▶ _WHAT YOU WILL DO_
What is needed is an exact retyping of each entry, pictures excluded.

▶ _SUPPLIED MATERIAL_
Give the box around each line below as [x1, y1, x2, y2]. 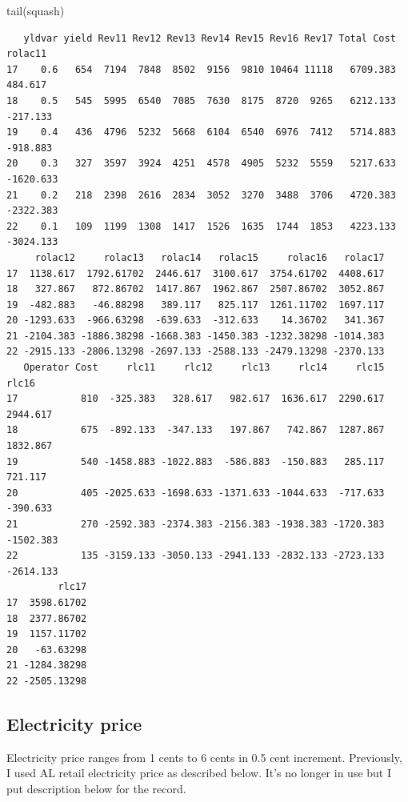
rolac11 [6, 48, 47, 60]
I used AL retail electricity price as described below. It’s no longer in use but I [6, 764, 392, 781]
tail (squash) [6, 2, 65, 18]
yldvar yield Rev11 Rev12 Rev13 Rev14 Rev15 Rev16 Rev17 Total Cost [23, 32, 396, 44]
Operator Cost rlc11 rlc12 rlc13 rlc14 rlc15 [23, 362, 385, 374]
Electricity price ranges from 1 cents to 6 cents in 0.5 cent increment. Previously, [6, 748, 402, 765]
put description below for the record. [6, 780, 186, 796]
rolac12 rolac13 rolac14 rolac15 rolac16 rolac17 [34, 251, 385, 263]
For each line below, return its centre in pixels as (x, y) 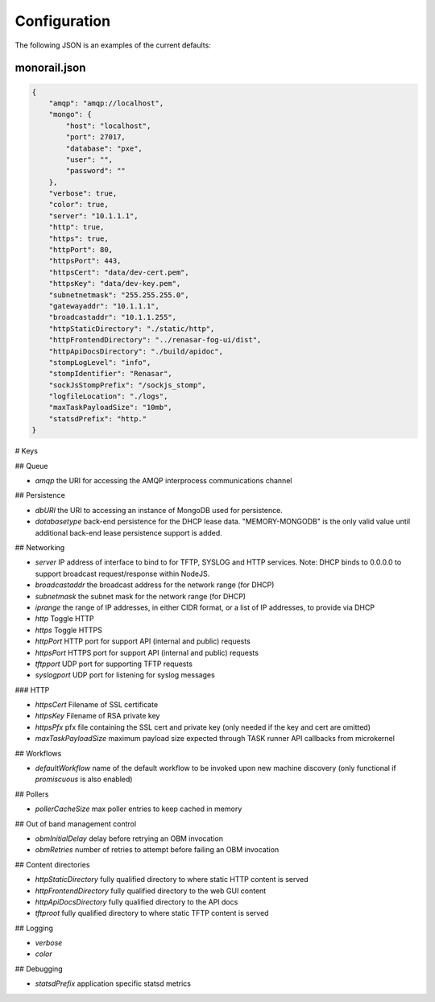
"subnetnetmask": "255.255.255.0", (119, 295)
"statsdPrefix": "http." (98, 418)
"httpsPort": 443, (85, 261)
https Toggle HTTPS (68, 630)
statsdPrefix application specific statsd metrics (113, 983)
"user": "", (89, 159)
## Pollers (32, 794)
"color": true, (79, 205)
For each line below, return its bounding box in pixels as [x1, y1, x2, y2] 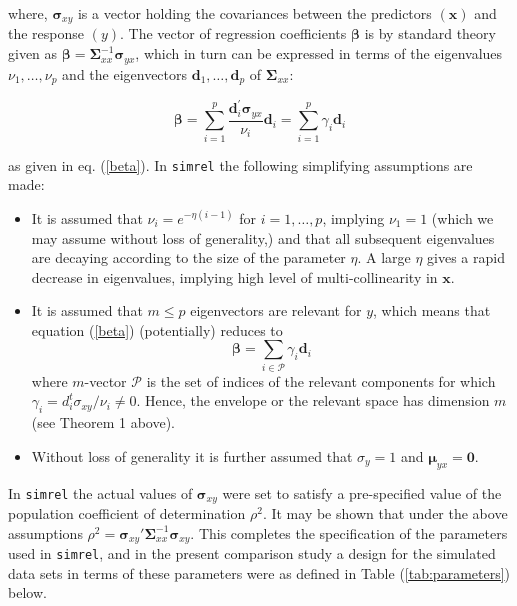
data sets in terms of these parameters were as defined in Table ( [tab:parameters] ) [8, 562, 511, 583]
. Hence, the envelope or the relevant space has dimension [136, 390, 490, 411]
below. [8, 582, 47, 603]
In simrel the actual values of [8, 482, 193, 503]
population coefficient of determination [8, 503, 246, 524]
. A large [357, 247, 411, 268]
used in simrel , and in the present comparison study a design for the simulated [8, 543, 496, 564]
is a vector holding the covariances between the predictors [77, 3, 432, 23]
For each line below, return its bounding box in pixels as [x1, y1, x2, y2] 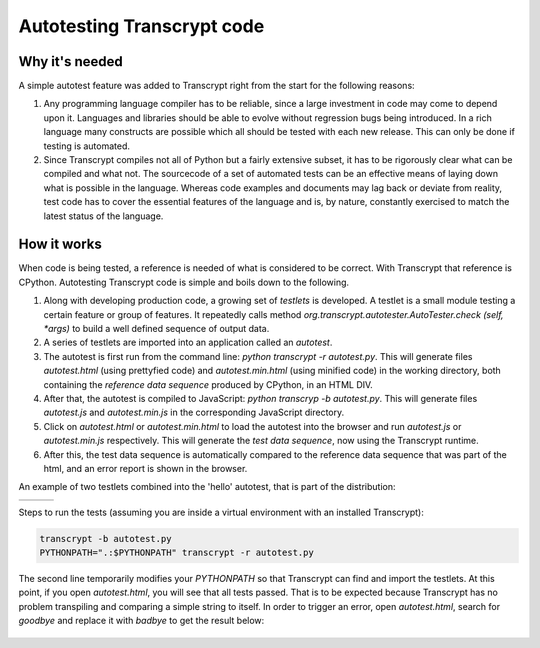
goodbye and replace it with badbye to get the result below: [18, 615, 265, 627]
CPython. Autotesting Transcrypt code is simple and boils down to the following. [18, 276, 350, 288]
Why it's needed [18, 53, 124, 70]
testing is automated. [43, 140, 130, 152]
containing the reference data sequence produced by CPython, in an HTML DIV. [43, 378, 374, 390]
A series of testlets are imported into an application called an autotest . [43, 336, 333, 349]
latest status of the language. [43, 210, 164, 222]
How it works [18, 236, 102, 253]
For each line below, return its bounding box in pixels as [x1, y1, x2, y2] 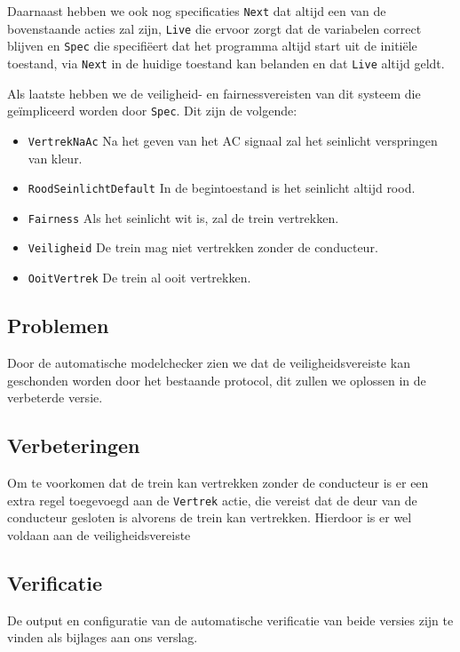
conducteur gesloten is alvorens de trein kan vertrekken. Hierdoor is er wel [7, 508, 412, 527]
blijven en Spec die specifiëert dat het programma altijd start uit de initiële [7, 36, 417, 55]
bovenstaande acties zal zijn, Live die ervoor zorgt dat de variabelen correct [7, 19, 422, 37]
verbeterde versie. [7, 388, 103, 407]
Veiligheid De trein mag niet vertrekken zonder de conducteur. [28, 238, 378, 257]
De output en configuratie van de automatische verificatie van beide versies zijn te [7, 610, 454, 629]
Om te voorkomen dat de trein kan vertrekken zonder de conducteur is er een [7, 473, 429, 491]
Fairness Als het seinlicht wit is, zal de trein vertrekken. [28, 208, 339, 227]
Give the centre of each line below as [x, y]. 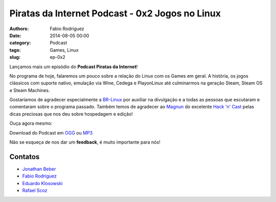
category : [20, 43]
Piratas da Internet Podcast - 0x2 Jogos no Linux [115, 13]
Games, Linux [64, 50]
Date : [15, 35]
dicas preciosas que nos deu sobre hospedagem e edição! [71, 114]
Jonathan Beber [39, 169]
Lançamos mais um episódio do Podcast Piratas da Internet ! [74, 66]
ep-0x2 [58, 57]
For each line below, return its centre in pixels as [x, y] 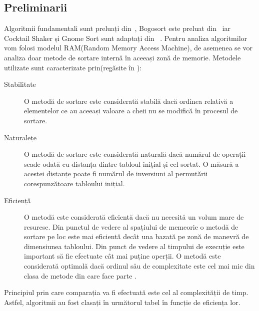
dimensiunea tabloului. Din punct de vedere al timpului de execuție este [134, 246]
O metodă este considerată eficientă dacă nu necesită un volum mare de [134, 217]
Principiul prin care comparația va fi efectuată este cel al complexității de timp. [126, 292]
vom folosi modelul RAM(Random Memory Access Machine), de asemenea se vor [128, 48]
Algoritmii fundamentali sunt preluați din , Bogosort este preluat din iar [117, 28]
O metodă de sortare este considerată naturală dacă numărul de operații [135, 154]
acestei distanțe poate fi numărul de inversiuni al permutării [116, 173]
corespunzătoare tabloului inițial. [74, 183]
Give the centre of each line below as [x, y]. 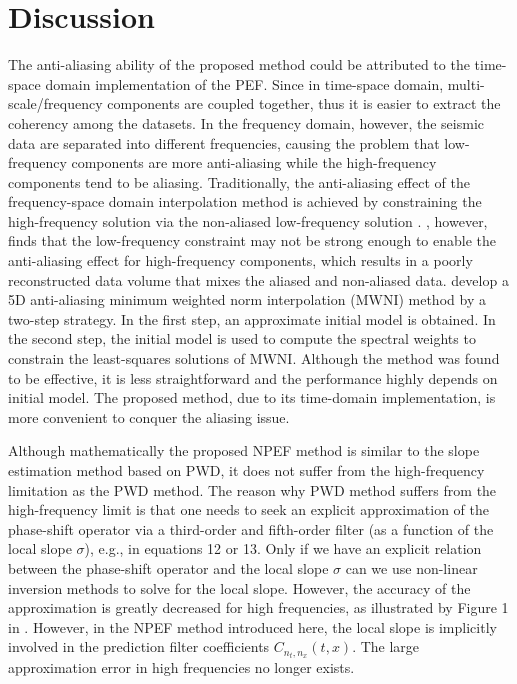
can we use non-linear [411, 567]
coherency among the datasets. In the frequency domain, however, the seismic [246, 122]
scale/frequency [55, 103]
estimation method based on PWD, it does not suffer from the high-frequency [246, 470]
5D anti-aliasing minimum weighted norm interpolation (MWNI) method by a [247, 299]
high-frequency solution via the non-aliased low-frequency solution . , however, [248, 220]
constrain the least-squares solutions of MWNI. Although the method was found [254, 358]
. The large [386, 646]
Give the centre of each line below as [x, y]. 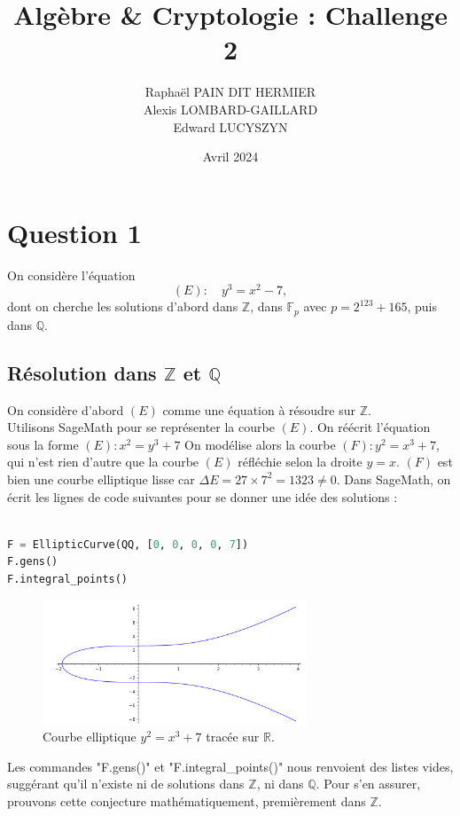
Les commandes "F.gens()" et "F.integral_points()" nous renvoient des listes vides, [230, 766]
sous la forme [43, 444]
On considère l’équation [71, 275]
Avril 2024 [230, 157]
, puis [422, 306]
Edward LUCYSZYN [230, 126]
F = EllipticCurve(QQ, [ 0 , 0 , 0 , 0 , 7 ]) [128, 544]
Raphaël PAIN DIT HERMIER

▶ _WRITTEN ANSWER_
Give the box around each line below as [x1, y1, x2, y2]. 
rolac11 [6, 48, 47, 60]
I used AL retail electricity price as described below. It’s no longer in use but I [6, 764, 392, 781]
tail (squash) [6, 2, 65, 18]
yldvar yield Rev11 Rev12 Rev13 Rev14 Rev15 Rev16 Rev17 Total Cost [23, 32, 396, 44]
Operator Cost rlc11 rlc12 rlc13 rlc14 rlc15 [23, 362, 385, 374]
Electricity price ranges from 1 cents to 6 cents in 0.5 cent increment. Previously, [6, 748, 402, 765]
put description below for the record. [6, 780, 186, 796]
rolac12 rolac13 rolac14 rolac15 rolac16 rolac17 [34, 251, 385, 263]
For each line below, return its centre in pixels as (x, y) 
"subnetnetmask": "255.255.255.0", (119, 295)
"statsdPrefix": "http." (98, 418)
"httpsPort": 443, (85, 261)
https Toggle HTTPS (68, 630)
statsdPrefix application specific statsd metrics (113, 983)
"user": "", (89, 159)
## Pollers (32, 794)
"color": true, (79, 205)
For each line below, return its bounding box in pixels as [x1, y1, x2, y2] 
data sets in terms of these parameters were as defined in Table ( [tab:parameters] ) [8, 562, 511, 583]
. Hence, the envelope or the relevant space has dimension [136, 390, 490, 411]
below. [8, 582, 47, 603]
In simrel the actual values of [8, 482, 193, 503]
population coefficient of determination [8, 503, 246, 524]
. A large [357, 247, 411, 268]
used in simrel , and in the present comparison study a design for the simulated [8, 543, 496, 564]
is a vector holding the covariances between the predictors [77, 3, 432, 23]
For each line below, return its bounding box in pixels as [x1, y1, x2, y2] 
goodbye and replace it with badbye to get the result below: [18, 615, 265, 627]
CPython. Autotesting Transcrypt code is simple and boils down to the following. [18, 276, 350, 288]
Why it's needed [18, 53, 124, 70]
testing is automated. [43, 140, 130, 152]
containing the reference data sequence produced by CPython, in an HTML DIV. [43, 378, 374, 390]
A series of testlets are imported into an application called an autotest . [43, 336, 333, 349]
latest status of the language. [43, 210, 164, 222]
How it works [18, 236, 102, 253]
For each line below, return its bounding box in pixels as [x1, y1, x2, y2] 
conducteur gesloten is alvorens de trein kan vertrekken. Hierdoor is er wel [7, 508, 412, 527]
blijven en Spec die specifiëert dat het programma altijd start uit de initiële [7, 36, 417, 55]
bovenstaande acties zal zijn, Live die ervoor zorgt dat de variabelen correct [7, 19, 422, 37]
verbeterde versie. [7, 388, 103, 407]
Veiligheid De trein mag niet vertrekken zonder de conducteur. [28, 238, 378, 257]
De output en configuratie van de automatische verificatie van beide versies zijn te [7, 610, 454, 629]
Om te voorkomen dat de trein kan vertrekken zonder de conducteur is er een [7, 473, 429, 491]
Fairness Als het seinlicht wit is, zal de trein vertrekken. [28, 208, 339, 227]
Give the centre of each line below as [x, y]. 
category : [20, 43]
Piratas da Internet Podcast - 0x2 Jogos no Linux [115, 13]
Games, Linux [64, 50]
Date : [15, 35]
dicas preciosas que nos deu sobre hospedagem e edição! [71, 114]
Jonathan Beber [39, 169]
Lançamos mais um episódio do Podcast Piratas da Internet ! [74, 66]
ep-0x2 [58, 57]
For each line below, return its centre in pixels as [x, y] 
dimensiunea tabloului. Din punct de vedere al timpului de execuție este [134, 246]
O metodă este considerată eficientă dacă nu necesită un volum mare de [134, 217]
Principiul prin care comparația va fi efectuată este cel al complexității de timp. [126, 292]
vom folosi modelul RAM(Random Memory Access Machine), de asemenea se vor [128, 48]
Algoritmii fundamentali sunt preluați din , Bogosort este preluat din iar [117, 28]
O metodă de sortare este considerată naturală dacă numărul de operații [135, 154]
acestei distanțe poate fi numărul de inversiuni al permutării [116, 173]
corespunzătoare tabloului inițial. [74, 183]
Give the centre of each line below as [x, y]. 
can we use non-linear [411, 567]
coherency among the datasets. In the frequency domain, however, the seismic [246, 122]
scale/frequency [55, 103]
estimation method based on PWD, it does not suffer from the high-frequency [246, 470]
5D anti-aliasing minimum weighted norm interpolation (MWNI) method by a [247, 299]
high-frequency solution via the non-aliased low-frequency solution . , however, [248, 220]
constrain the least-squares solutions of MWNI. Although the method was found [254, 358]
. The large [386, 646]
Give the centre of each line below as [x, y]. 
Les commandes "F.gens()" et "F.integral_points()" nous renvoient des listes vides, [230, 766]
sous la forme [43, 444]
On considère l’équation [71, 275]
Avril 2024 [230, 157]
, puis [422, 306]
Edward LUCYSZYN [230, 126]
F = EllipticCurve(QQ, [ 0 , 0 , 0 , 0 , 7 ]) [128, 544]
Raphaël PAIN DIT HERMIER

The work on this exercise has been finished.